A girl crossed a pure short, black haired animal with a pure long, brown haired individual (cross A). The F1 consisted of 10 individuals who had all the same phenotypes. She interbred this F1 generation (cross B) and counted the offspring, which consisted of 160 guinea pigs with the following phenotypes: 91 with short, black hair
29 with short, brown hair
28 with long, black hair and 12 with long, brown hair.
Show cross A and give the results.
Show cross B and in doing so give the phenotypes and genotypes the breeder obtained.
from the phenotypes, it is apparent that short is dominant to long, and black is dominant to brown.
ss BlBl x ll Br Br
sl Bl Br
Sl Bl Br
these are the two genotypes in Cross A, all have the same phenotype (short, Black)
Cross B.
Sl Bl Br x Sl Bl Br
ss Bl Bl
ss Br Br
ss Br Bl
Sl Bl Bl
Sl Bl Br
Sl Br Br
ll Bl Br
ll Bl Bl
ll Br Br
Can you figure it now? It is making each possible combination of
each gene
To understand the results of cross A and cross B, we need to determine the genotypes and phenotypes of the parents and offspring.
In cross A, a pure short-haired, black animal was crossed with a pure long-haired, brown animal.

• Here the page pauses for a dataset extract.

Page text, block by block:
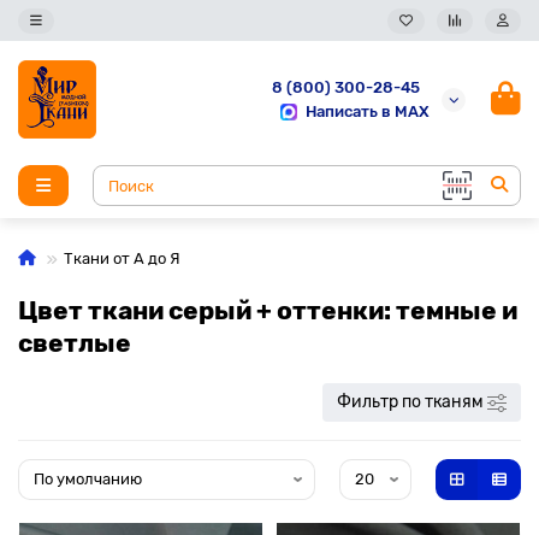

Let's use the letters "B" and "b" to represent the alleles for black and brown hair respectively, and "S" and "s" for short and long hair respectively.
The genotype of the pure short-haired, black individual can be represented as "BBss" (since it is pure for both black hair and short hair), and the genotype of the pure long-haired, brown individual can be represented as "bbSS" (since it is pure for both brown hair and long hair).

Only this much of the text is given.